Mixed-precision search on manual model

This tutorial shows how to search for mixed-precision quantization strategy for OPT model on Wikitext2 dataset.

Note: Manual model refers to the model named as <model_arch>_quantized at mase-tools/machop/chop/models/manual. Usually these are models that cannot be directly converted to MASE Graph.

Search for Mixed-Precision Quantization Scheme

What is included in this search:

  • The checkpoint “facebook/opt-125m” is loaded from HuggingFace.

  • A search space is built for OPT-125M, where each matmul/linear layer operand may have a distinct precision.

  • The search is launched. In each trial:

    • A quantization config (q_config) is sampled from the search space.

    • The pretrained OPT-125M is quantized with q_config

    • Software runner evaluates the quantized OPT and return some metrics. In this example, the perplexity on WikiText2 is returned.

    • Hardware runner evaluates the quantized OPT and return some metrics. In this example, the average bitwidth is returned.

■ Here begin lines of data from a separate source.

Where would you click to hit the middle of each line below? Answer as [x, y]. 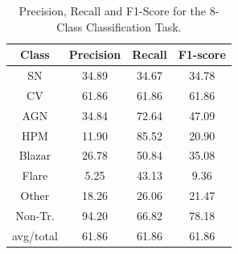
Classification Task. [133, 26]
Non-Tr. [35, 215]
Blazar [35, 155]
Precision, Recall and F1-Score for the [112, 10]
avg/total [35, 235]
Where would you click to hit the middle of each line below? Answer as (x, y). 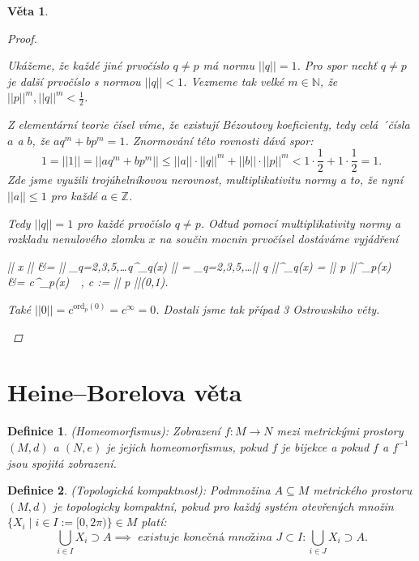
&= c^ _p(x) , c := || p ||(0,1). (88, 282)
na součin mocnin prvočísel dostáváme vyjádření (279, 239)
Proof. (22, 38)
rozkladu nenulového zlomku (76, 239)
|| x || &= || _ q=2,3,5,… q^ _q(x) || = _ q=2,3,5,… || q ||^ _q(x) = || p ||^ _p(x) (199, 266)
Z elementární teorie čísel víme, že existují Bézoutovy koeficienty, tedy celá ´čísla (209, 124)
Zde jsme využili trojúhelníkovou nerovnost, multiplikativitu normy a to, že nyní (205, 180)
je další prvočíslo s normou (74, 81)
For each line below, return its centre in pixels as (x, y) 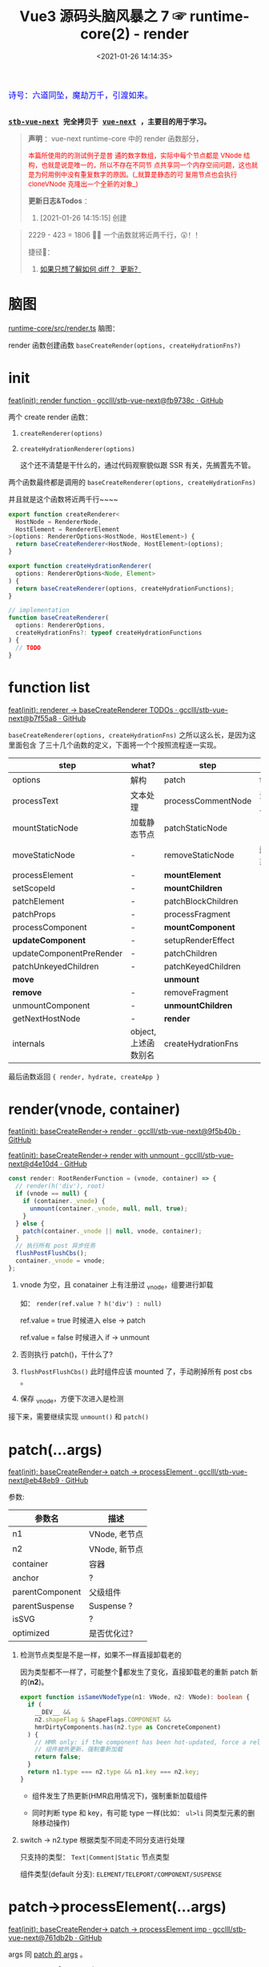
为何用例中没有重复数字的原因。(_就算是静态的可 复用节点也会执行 (136, 174)
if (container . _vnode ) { (64, 1201)
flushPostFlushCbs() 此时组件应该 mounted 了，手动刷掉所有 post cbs (136, 1371)
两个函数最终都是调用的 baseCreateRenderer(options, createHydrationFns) (132, 482)
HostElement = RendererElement (68, 529)
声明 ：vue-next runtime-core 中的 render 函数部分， (115, 138)
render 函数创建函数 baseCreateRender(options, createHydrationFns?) (125, 345)
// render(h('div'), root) (60, 1186)
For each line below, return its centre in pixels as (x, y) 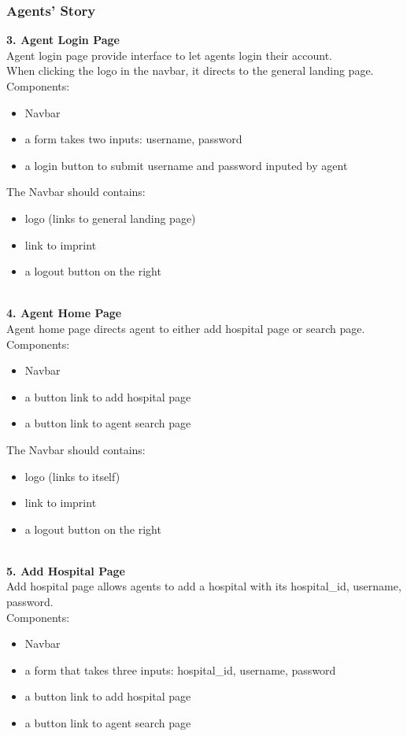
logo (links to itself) (72, 476)
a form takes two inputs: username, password (133, 139)
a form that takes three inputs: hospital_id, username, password (180, 669)
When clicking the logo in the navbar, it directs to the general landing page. (190, 70)
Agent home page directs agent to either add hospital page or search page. (186, 328)
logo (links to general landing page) (110, 218)
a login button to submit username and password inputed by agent (186, 165)
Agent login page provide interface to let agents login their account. (169, 55)

    • The trial objective is calculated.

and search for fixed-point precision on Wikitext2 dataset.

Search config

Here is the search part in configs/examples/search_opt_quantized_tpe_search.toml looks like the following.

[search.search_space]
# the search space name defined in mase
name = "module/manual_hf/quantize/llm_mixed_precision_ptq"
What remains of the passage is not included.